'''

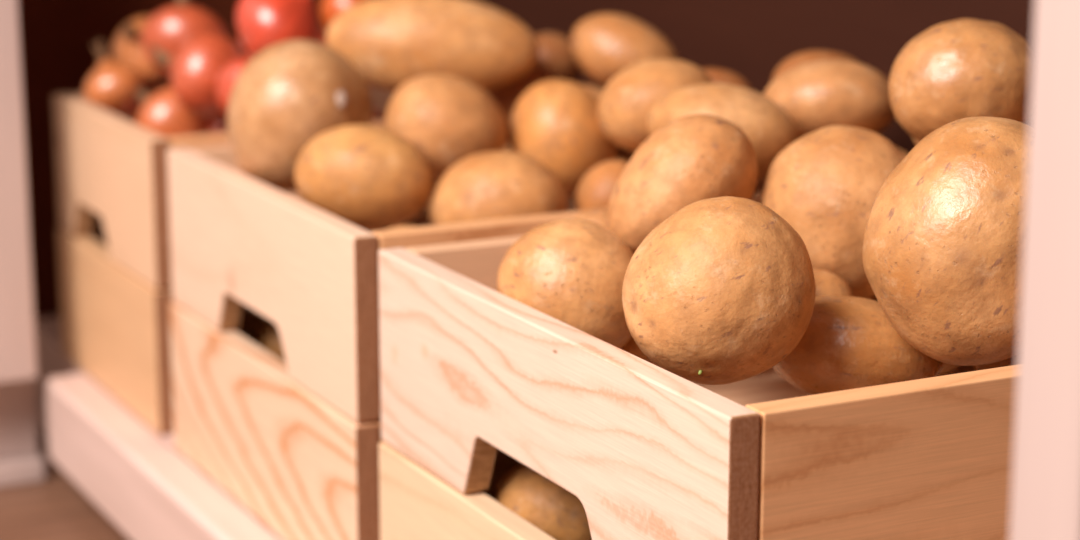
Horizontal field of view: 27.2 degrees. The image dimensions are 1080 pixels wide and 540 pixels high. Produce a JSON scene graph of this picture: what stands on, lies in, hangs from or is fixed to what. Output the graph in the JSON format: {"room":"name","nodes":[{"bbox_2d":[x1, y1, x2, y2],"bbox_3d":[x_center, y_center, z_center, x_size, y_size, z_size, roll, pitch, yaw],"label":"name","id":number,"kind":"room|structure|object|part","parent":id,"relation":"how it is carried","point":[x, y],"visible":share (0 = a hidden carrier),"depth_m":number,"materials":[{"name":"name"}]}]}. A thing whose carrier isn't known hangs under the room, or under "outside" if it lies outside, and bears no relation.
{"room":"pantry","nodes":[
{"label":"pantry","id":0,"kind":"room"},
{"bbox_2d":[0,427,129,539],"bbox_3d":[-1.000,0.455,1.166,3.060,0.048,7.000,-6,14,-26],"label":"floor","id":1,"kind":"structure","parent":0,"point":[55,507],"depth_m":2.08,"materials":[{"name":"brown wood"}]},
{"bbox_2d":[0,0,45,487],"bbox_3d":[-0.801,-0.303,1.897,0.712,1.114,0.104,-6,14,-26],"label":"base cabinet","id":2,"kind":"object","parent":1,"relation":"on","point":[20,462],"visible":1,"depth_m":2.07,"materials":[{"name":"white wood"}]},
{"bbox_3d":[-0.791,-0.353,1.851,0.698,0.998,0.034,-6,14,-26],"label":"panel","id":3,"kind":"part","parent":2,"relation":"part of","materials":[{"name":"pink wood"}]},
{"bbox_3d":[-0.811,0.224,2.035,0.712,0.024,0.060,-6,14,-26],"label":"plinth moulding","id":4,"kind":"part","parent":2,"relation":"part of","materials":[{"name":"pink wood"}]},
{"bbox_2d":[18,0,1079,539],"bbox_3d":[0.056,-0.240,1.613,0.565,1.114,1.750,-6,14,-26],"label":"shelf","id":5,"kind":"object","parent":1,"relation":"on","point":[136,475],"visible":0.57,"depth_m":1.85,"materials":[{"name":"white wood"}]},
{"bbox_2d":[57,224,174,434],"bbox_3d":[-0.214,0.030,2.150,0.420,0.127,0.316,-6,14,-26],"label":"wooden crate","id":6,"kind":"object","parent":5,"relation":"on","point":[116,325],"visible":0.23,"depth_m":2.02,"materials":[{"name":"yellow wood"}]},
{"bbox_3d":[-0.282,0.001,2.280,0.381,0.127,0.018,-6,14,-26],"label":"panel","id":7,"kind":"part","parent":6,"relation":"part of","materials":[{"name":"brown wood"}]},
{"bbox_2d":[53,85,394,288],"bbox_3d":[-0.213,-0.097,2.123,0.420,0.129,0.314,-6,14,-26],"label":"wooden crate","id":8,"kind":"object","parent":6,"relation":"on","point":[112,170],"visible":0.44,"depth_m":1.99,"materials":[{"name":"yellow wood"}]},
{"bbox_3d":[-0.392,-0.077,2.034,0.018,0.129,0.314,-6,14,-26],"label":"panel","id":9,"kind":"part","parent":8,"relation":"part of","materials":[{"name":"yellow wood"}]},
{"bbox_2d":[84,39,144,115],"bbox_3d":[-0.407,-0.182,2.125,0.058,0.073,0.056,-11,16,-39],"label":"onion","id":10,"kind":"object","parent":8,"relation":"in","point":[111,86],"visible":0.93,"depth_m":2.11,"materials":[{"name":"orange food"}]},
{"bbox_2d":[111,16,167,83],"bbox_3d":[-0.387,-0.213,2.169,0.066,0.065,0.070,12,17,43],"label":"onion","id":11,"kind":"object","parent":8,"relation":"on","point":[126,48],"visible":0.58,"depth_m":2.15,"materials":[{"name":"orange food"}]},
{"bbox_2d":[134,87,211,137],"bbox_3d":[-0.342,-0.137,2.078,0.071,0.071,0.079,-2,13,-11],"label":"onion","id":12,"kind":"object","parent":8,"relation":"on","point":[161,113],"visible":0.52,"depth_m":2.04,"materials":[{"name":"orange food"}]},
{"bbox_2d":[141,0,225,75],"bbox_3d":[-0.333,-0.222,2.080,0.074,0.087,0.076,10,16,38],"label":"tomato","id":13,"kind":"object","parent":12,"relation":"on","point":[170,28],"visible":0.6,"depth_m":2.05,"materials":[{"name":"red food"}]},
{"bbox_2d":[150,32,242,115],"bbox_3d":[-0.306,-0.179,2.026,0.073,0.076,0.087,-9,15,-34],"label":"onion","id":14,"kind":"object","parent":8,"relation":"in","point":[195,70],"visible":0.7,"depth_m":1.99,"materials":[{"name":"red food"}]},
{"bbox_2d":[210,121,226,133],"bbox_3d":[-0.307,-0.138,2.192,0.042,0.044,0.054,0,13,1],"label":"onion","id":15,"kind":"object","parent":8,"relation":"on","point":[215,128],"visible":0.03,"depth_m":2.17,"materials":[{"name":"red food"}]},
{"bbox_2d":[212,111,226,123],"bbox_3d":[-0.314,-0.161,2.136,0.050,0.044,0.042,-5,13,-21],"label":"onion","id":16,"kind":"object","parent":8,"relation":"in","point":[221,117],"visible":0.06,"depth_m":2.13,"materials":[{"name":"red food"}]},
{"bbox_2d":[216,57,250,114],"bbox_3d":[-0.255,-0.158,1.972,0.063,0.063,0.072,-2,13,-8],"label":"onion","id":17,"kind":"object","parent":8,"relation":"in","point":[227,77],"visible":0.15,"depth_m":1.95,"materials":[{"name":"red food"}]},
{"bbox_2d":[236,0,320,58],"bbox_3d":[-0.226,-0.218,1.921,0.076,0.088,0.076,12,17,43],"label":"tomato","id":18,"kind":"object","parent":17,"relation":"on","point":[261,24],"visible":0.73,"depth_m":1.89,"materials":[{"name":"red food"}]},
{"bbox_3d":[-0.280,-0.126,2.252,0.381,0.128,0.018,-6,14,-26],"label":"panel","id":19,"kind":"part","parent":8,"relation":"part of","materials":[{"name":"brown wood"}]},
{"bbox_3d":[-0.145,-0.068,1.994,0.381,0.128,0.018,-6,14,-26],"label":"panel","id":20,"kind":"part","parent":8,"relation":"part of","materials":[{"name":"beige wood"}]},
{"bbox_2d":[372,112,384,121],"bbox_3d":[-0.152,-0.129,2.147,0.060,0.048,0.046,-5,14,-22],"label":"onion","id":21,"kind":"object","parent":8,"relation":"on","point":[376,116],"visible":0.03,"depth_m":2.13,"materials":[{"name":"brown food"}]},
{"label":"onion","id":22,"kind":"object","parent":8,"relation":"in","visible":0},
{"bbox_3d":[-0.178,-0.184,2.084,0.051,0.038,0.038,5,11,-18],"label":"onion","id":23,"kind":"object","parent":22,"relation":"on","visible":0},
{"bbox_2d":[320,0,364,29],"bbox_3d":[-0.175,-0.243,2.080,0.060,0.064,0.058,-1,13,-2],"label":"onion","id":24,"kind":"object","parent":23,"relation":"on","point":[329,9],"visible":0.2,"depth_m":2.06,"materials":[{"name":"orange food"}]},
{"label":"onion","id":25,"kind":"object","parent":8,"relation":"in","visible":0},
{"bbox_2d":[321,33,325,43],"bbox_3d":[-0.218,-0.213,2.183,0.063,0.076,0.063,5,14,22],"label":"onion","id":26,"kind":"object","parent":25,"relation":"on","point":[323,35],"visible":0.02,"depth_m":2.17,"materials":[{"name":"brown food"}]},
{"bbox_3d":[-0.326,-0.399,2.374,0.500,1.092,0.018,-6,14,-26],"label":"panel","id":27,"kind":"part","parent":5,"relation":"part of","materials":[{"name":"beige wood"}]},
{"bbox_2d":[169,302,385,539],"bbox_3d":[-0.031,0.109,1.800,0.420,0.127,0.410,-6,14,-26],"label":"wooden crate","id":28,"kind":"object","parent":5,"relation":"on","point":[302,466],"visible":0.29,"depth_m":1.68,"materials":[{"name":"brown wood"}]},
{"bbox_3d":[-0.120,0.071,1.970,0.381,0.127,0.018,-6,14,-26],"label":"panel","id":29,"kind":"part","parent":28,"relation":"part of","materials":[{"name":"brown wood"}]},
{"bbox_3d":[0.058,0.147,1.629,0.381,0.127,0.018,-6,14,-26],"label":"panel","id":30,"kind":"part","parent":28,"relation":"part of","materials":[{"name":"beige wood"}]},
{"bbox_2d":[167,135,765,422],"bbox_3d":[-0.029,-0.019,1.772,0.420,0.129,0.406,-6,14,-26],"label":"wooden crate","id":31,"kind":"object","parent":28,"relation":"on","point":[237,239],"visible":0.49,"depth_m":1.61,"materials":[{"name":"brown wood"}]},
{"bbox_3d":[-0.209,0.001,1.683,0.018,0.129,0.406,-6,14,-26],"label":"panel","id":32,"kind":"part","parent":31,"relation":"part of","materials":[{"name":"brown wood"}]},
{"bbox_2d":[227,39,372,192],"bbox_3d":[-0.188,-0.120,1.744,0.113,0.119,0.120,0,13,0],"label":"potato","id":33,"kind":"object","parent":31,"relation":"in","point":[290,93],"visible":0.8,"depth_m":1.70,"materials":[{"name":"brown food"}]},
{"bbox_2d":[294,124,432,230],"bbox_3d":[-0.130,-0.068,1.650,0.102,0.079,0.077,-1,13,-3],"label":"potato","id":34,"kind":"object","parent":31,"relation":"in","point":[367,177],"visible":0.94,"depth_m":1.62,"materials":[{"name":"brown food"}]},
{"bbox_3d":[-0.117,-0.056,1.941,0.381,0.128,0.018,-6,14,-26],"label":"panel","id":35,"kind":"part","parent":31,"relation":"part of","materials":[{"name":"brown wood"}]},
{"bbox_2d":[386,225,417,229],"bbox_3d":[-0.094,-0.003,1.580,0.064,0.057,0.076,-2,13,-8],"label":"potato","id":36,"kind":"object","parent":31,"relation":"on","point":[401,226],"visible":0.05,"depth_m":1.57,"materials":[{"name":"brown food"}]},
{"bbox_2d":[429,198,434,224],"bbox_3d":[-0.054,-0.046,1.775,0.071,0.054,0.060,8,15,30],"label":"potato","id":37,"kind":"object","parent":31,"relation":"on","point":[431,203],"visible":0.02,"depth_m":1.77,"materials":[{"name":"brown food"}]},
{"bbox_3d":[-0.029,-0.010,1.774,0.382,0.009,0.369,-6,14,-26],"label":"panel","id":38,"kind":"part","parent":31,"relation":"part of","materials":[{"name":"brown wood"}]},
{"bbox_2d":[432,151,566,224],"bbox_3d":[-0.030,-0.046,1.627,0.098,0.083,0.085,-1,13,-3],"label":"potato","id":39,"kind":"object","parent":31,"relation":"in","point":[489,185],"visible":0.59,"depth_m":1.59,"materials":[{"name":"brown food"}]},
{"bbox_2d":[503,145,569,201],"bbox_3d":[-0.016,-0.071,1.853,0.091,0.068,0.076,-10,16,-37],"label":"potato","id":40,"kind":"object","parent":31,"relation":"on","point":[506,148],"visible":0.02,"depth_m":1.84,"materials":[{"name":"brown food"}]},
{"bbox_2d":[581,85,602,100],"bbox_3d":[0.031,-0.120,1.831,0.070,0.065,0.082,5,13,21],"label":"potato","id":41,"kind":"object","parent":40,"relation":"on","point":[595,91],"visible":0.03,"depth_m":1.82,"materials":[{"name":"brown food"}]},
{"bbox_2d":[571,13,678,85],"bbox_3d":[0.070,-0.179,1.842,0.090,0.065,0.074,-1,13,-2],"label":"potato","id":42,"kind":"object","parent":41,"relation":"on","point":[603,45],"visible":0.68,"depth_m":1.82,"materials":[{"name":"brown food"}]},
{"bbox_2d":[534,33,581,81],"bbox_3d":[0.006,-0.182,1.961,0.062,0.054,0.058,0,13,0],"label":"potato","id":43,"kind":"object","parent":31,"relation":"in","point":[554,48],"visible":0.31,"depth_m":1.94,"materials":[{"name":"brown food"}]},
{"bbox_2d":[509,79,616,195],"bbox_3d":[0.018,-0.103,1.736,0.084,0.091,0.088,1,13,5],"label":"potato","id":44,"kind":"object","parent":31,"relation":"in","point":[555,123],"visible":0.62,"depth_m":1.70,"materials":[{"name":"brown food"}]},
{"bbox_3d":[0.059,0.019,1.603,0.381,0.128,0.018,-6,14,-26],"label":"panel","id":45,"kind":"part","parent":31,"relation":"part of","materials":[{"name":"beige wood"}]},
{"bbox_2d":[575,160,627,210],"bbox_3d":[0.055,-0.053,1.641,0.058,0.057,0.057,0,13,0],"label":"potato","id":46,"kind":"object","parent":31,"relation":"in","point":[595,190],"visible":0.37,"depth_m":1.62,"materials":[{"name":"brown food"}]},
{"bbox_2d":[597,58,713,150],"bbox_3d":[0.085,-0.119,1.609,0.087,0.067,0.082,0,13,0],"label":"potato","id":47,"kind":"object","parent":46,"relation":"on","point":[625,103],"visible":0.61,"depth_m":1.58,"materials":[{"name":"brown food"}]},
{"bbox_2d":[615,145,633,161],"bbox_3d":[0.059,-0.081,1.924,0.060,0.055,0.075,0,13,2],"label":"potato","id":48,"kind":"object","parent":31,"relation":"on","point":[624,154],"visible":0.04,"depth_m":1.90,"materials":[{"name":"brown food"}]},
{"bbox_3d":[0.150,-0.039,1.861,0.018,0.129,0.406,-6,14,-26],"label":"panel","id":49,"kind":"part","parent":31,"relation":"part of","materials":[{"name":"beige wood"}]},
{"bbox_2d":[754,184,763,193],"bbox_3d":[0.159,-0.036,1.707,0.082,0.061,0.066,-5,14,-22],"label":"potato","id":50,"kind":"object","parent":31,"relation":"on","point":[759,188],"visible":0.02,"depth_m":1.69,"materials":[{"name":"brown food"}]},
{"bbox_2d":[771,50,858,82],"bbox_3d":[0.212,-0.137,1.681,0.075,0.058,0.064,5,13,19],"label":"potato","id":51,"kind":"object","parent":31,"relation":"in","point":[802,58],"visible":0.26,"depth_m":1.66,"materials":[{"name":"brown food"}]},
{"bbox_3d":[-0.019,-0.077,1.927,0.065,0.049,0.055,8,15,33],"label":"potato","id":52,"kind":"object","parent":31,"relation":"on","visible":0},
{"bbox_2d":[486,57,559,134],"bbox_3d":[-0.018,-0.150,1.909,0.078,0.072,0.076,4,13,16],"label":"potato","id":53,"kind":"object","parent":52,"relation":"on","point":[508,95],"visible":0.21,"depth_m":1.88,"materials":[{"name":"brown food"}]},
{"label":"potato","id":54,"kind":"object","parent":31,"relation":"in","visible":0},
{"bbox_2d":[326,0,538,91],"bbox_3d":[-0.089,-0.186,1.844,0.176,0.084,0.073,0,13,-1],"label":"potato","id":55,"kind":"object","parent":54,"relation":"on","point":[391,43],"visible":0.86,"depth_m":1.82,"materials":[{"name":"brown food"}]},
{"label":"potato","id":56,"kind":"object","parent":28,"relation":"in","visible":0},
{"bbox_2d":[251,316,285,363],"bbox_3d":[-0.206,0.058,1.836,0.065,0.061,0.071,-6,14,-26],"label":"potato","id":57,"kind":"object","parent":56,"relation":"on","point":[266,335],"visible":0.17,"depth_m":1.81,"materials":[{"name":"brown food"}]},
{"bbox_2d":[379,442,555,539],"bbox_3d":[0.178,0.198,1.398,0.420,0.127,0.436,-6,14,-26],"label":"wooden crate","id":58,"kind":"object","parent":5,"relation":"on","point":[416,503],"visible":0.14,"depth_m":1.42,"materials":[{"name":"brown wood"}]},
{"bbox_3d":[0.084,0.158,1.579,0.381,0.127,0.018,-6,14,-26],"label":"panel","id":59,"kind":"part","parent":58,"relation":"part of","materials":[{"name":"brown wood"}]},
{"bbox_2d":[378,236,1017,539],"bbox_3d":[0.180,0.071,1.371,0.420,0.129,0.435,-6,14,-26],"label":"wooden crate","id":60,"kind":"object","parent":58,"relation":"on","point":[469,370],"visible":0.62,"depth_m":1.16,"materials":[{"name":"brown wood"}]},
{"bbox_3d":[0.085,0.031,1.552,0.381,0.128,0.018,-6,14,-26],"label":"panel","id":61,"kind":"part","parent":60,"relation":"part of","materials":[{"name":"brown wood"}]},
{"bbox_2d":[497,219,632,348],"bbox_3d":[0.020,0.012,1.345,0.086,0.086,0.084,-6,14,-25],"label":"potato","id":62,"kind":"object","parent":60,"relation":"in","point":[572,272],"visible":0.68,"depth_m":1.31,"materials":[{"name":"brown food"}]},
{"bbox_3d":[0.001,0.091,1.282,0.018,0.129,0.435,-6,14,-26],"label":"panel","id":63,"kind":"part","parent":60,"relation":"part of","materials":[{"name":"brown wood"}]},
{"bbox_2d":[574,208,606,226],"bbox_3d":[0.037,-0.022,1.479,0.042,0.037,0.040,-1,13,-3],"label":"potato","id":64,"kind":"object","parent":60,"relation":"in","point":[598,215],"visible":0.2,"depth_m":1.47,"materials":[{"name":"brown food"}]},
{"bbox_2d":[621,337,647,360],"bbox_3d":[0.054,0.047,1.379,0.034,0.028,0.030,-1,13,-3],"label":"potato","id":65,"kind":"object","parent":60,"relation":"on","point":[631,347],"visible":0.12,"depth_m":1.36,"materials":[{"name":"brown food"}]},
{"bbox_2d":[622,196,815,384],"bbox_3d":[0.097,0.011,1.212,0.105,0.102,0.096,0,13,1],"label":"potato","id":66,"kind":"object","parent":60,"relation":"in","point":[722,290],"visible":1,"depth_m":1.18,"materials":[{"name":"brown food"}]},
{"bbox_2d":[647,83,801,179],"bbox_3d":[0.127,-0.094,1.534,0.105,0.070,0.093,-3,13,-15],"label":"potato","id":67,"kind":"object","parent":60,"relation":"in","point":[769,128],"visible":0.47,"depth_m":1.50,"materials":[{"name":"brown food"}]},
{"bbox_3d":[0.180,0.080,1.373,0.382,0.009,0.398,-6,14,-26],"label":"panel","id":68,"kind":"part","parent":60,"relation":"part of","materials":[{"name":"brown wood"}]},
{"bbox_2d":[760,125,904,298],"bbox_3d":[0.189,-0.035,1.393,0.103,0.110,0.096,-1,13,-4],"label":"potato","id":69,"kind":"object","parent":60,"relation":"in","point":[826,183],"visible":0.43,"depth_m":1.36,"materials":[{"name":"brown food"}]},
{"bbox_2d":[813,269,852,296],"bbox_3d":[0.166,0.020,1.348,0.048,0.042,0.045,-1,13,-3],"label":"potato","id":70,"kind":"object","parent":60,"relation":"in","point":[827,283],"visible":0.19,"depth_m":1.33,"materials":[{"name":"brown food"}]},
{"bbox_2d":[772,295,943,394],"bbox_3d":[0.179,0.046,1.277,0.101,0.064,0.087,-3,13,-13],"label":"potato","id":71,"kind":"object","parent":60,"relation":"in","point":[848,342],"visible":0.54,"depth_m":1.24,"materials":[{"name":"brown food"}]},
{"bbox_3d":[0.275,0.112,1.189,0.381,0.128,0.018,-6,14,-26],"label":"panel","id":72,"kind":"part","parent":60,"relation":"part of","materials":[{"name":"beige wood"}]},
{"bbox_2d":[862,116,1028,365],"bbox_3d":[0.240,-0.016,1.218,0.127,0.134,0.109,-2,13,-9],"label":"potato","id":73,"kind":"object","parent":60,"relation":"in","point":[942,255],"visible":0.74,"depth_m":1.18,"materials":[{"name":"brown food"}]},
{"bbox_2d":[938,363,957,375],"bbox_3d":[0.233,0.042,1.383,0.070,0.052,0.060,10,16,37],"label":"potato","id":74,"kind":"object","parent":60,"relation":"on","point":[946,368],"visible":0.03,"depth_m":1.36,"materials":[{"name":"brown food"}]},
{"bbox_2d":[974,361,1000,370],"bbox_3d":[0.292,0.054,1.333,0.059,0.052,0.071,-7,15,-30],"label":"potato","id":75,"kind":"object","parent":60,"relation":"on","point":[996,364],"visible":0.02,"depth_m":1.32,"materials":[{"name":"brown food"}]},
{"bbox_2d":[1000,354,1017,366],"bbox_3d":[0.294,0.058,1.258,0.069,0.063,0.080,4,13,17],"label":"potato","id":76,"kind":"object","parent":60,"relation":"on","point":[1013,360],"visible":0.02,"depth_m":1.24,"materials":[{"name":"brown food"}]},
{"label":"potato","id":77,"kind":"object","parent":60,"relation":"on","visible":0},
{"bbox_3d":[0.306,-0.042,1.431,0.063,0.056,0.075,6,14,24],"label":"potato","id":78,"kind":"object","parent":77,"relation":"on","visible":0},
{"bbox_2d":[889,19,1032,140],"bbox_3d":[0.267,-0.116,1.400,0.096,0.083,0.091,0,13,1],"label":"potato","id":79,"kind":"object","parent":78,"relation":"on","point":[954,70],"visible":0.77,"depth_m":1.36,"materials":[{"name":"brown food"}]},
{"bbox_3d":[0.015,0.212,1.413,0.063,0.060,0.075,-6,14,-26],"label":"potato","id":80,"kind":"object","parent":58,"relation":"in","visible":0},
{"bbox_2d":[492,463,591,539],"bbox_3d":[0.013,0.150,1.396,0.086,0.069,0.072,1,13,3],"label":"potato","id":81,"kind":"object","parent":80,"relation":"on","point":[535,498],"visible":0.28,"depth_m":1.36,"materials":[{"name":"brown food"}]},
{"bbox_3d":[0.300,-0.256,1.736,0.018,1.092,1.750,-6,14,-26],"label":"panel","id":82,"kind":"part","parent":5,"relation":"part of","materials":[{"name":"brown wood"}]},
{"bbox_3d":[0.194,-0.042,0.776,0.032,1.092,0.040,-6,14,-26],"label":"corner post","id":83,"kind":"part","parent":5,"relation":"part of","materials":[{"name":"pink wood"}]},
{"bbox_3d":[0.108,0.033,1.417,0.059,0.052,0.070,9,16,36],"label":"potato","id":84,"kind":"object","parent":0,"visible":0},
{"bbox_2d":[605,114,757,253],"bbox_3d":[0.091,-0.052,1.400,0.091,0.092,0.095,11,16,39],"label":"potato","id":85,"kind":"object","parent":84,"relation":"on","point":[690,159],"visible":0.62,"depth_m":1.36,"materials":[{"name":"brown food"}]},
{"bbox_3d":[0.231,-0.060,1.553,0.078,0.058,0.065,5,14,22],"label":"potato","id":86,"kind":"object","parent":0,"visible":0},
{"bbox_2d":[763,59,894,136],"bbox_3d":[0.205,-0.118,1.580,0.096,0.063,0.083,-1,13,-6],"label":"potato","id":87,"kind":"object","parent":86,"relation":"on","point":[816,95],"visible":0.66,"depth_m":1.55,"materials":[{"name":"brown food"}]},
{"bbox_3d":[-0.034,-0.031,1.710,0.072,0.056,0.060,10,16,39],"label":"potato","id":88,"kind":"object","parent":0,"visible":0},
{"bbox_2d":[385,74,506,180],"bbox_3d":[-0.072,-0.109,1.711,0.093,0.083,0.088,-4,13,-17],"label":"potato","id":89,"kind":"object","parent":88,"relation":"on","point":[450,119],"visible":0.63,"depth_m":1.68,"materials":[{"name":"brown food"}]},
{"label":"potato","id":90,"kind":"object","parent":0,"visible":0},
{"bbox_2d":[702,68,751,89],"bbox_3d":[0.134,-0.133,1.709,0.062,0.044,0.050,0,13,-2],"label":"potato","id":91,"kind":"object","parent":90,"relation":"on","point":[717,75],"visible":0.16,"depth_m":1.69,"materials":[{"name":"brown food"}]}
]}

'''

Problem — Each line above that contains "white" must be copied out.

Answer section —
{"bbox_2d":[0,0,45,487],"bbox_3d":[-0.801,-0.303,1.897,0.712,1.114,0.104,-6,14,-26],"label":"base cabinet","id":2,"kind":"object","parent":1,"relation":"on","point":[20,462],"visible":1,"depth_m":2.07,"materials":[{"name":"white wood"}]},
{"bbox_2d":[18,0,1079,539],"bbox_3d":[0.056,-0.240,1.613,0.565,1.114,1.750,-6,14,-26],"label":"shelf","id":5,"kind":"object","parent":1,"relation":"on","point":[136,475],"visible":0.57,"depth_m":1.85,"materials":[{"name":"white wood"}]},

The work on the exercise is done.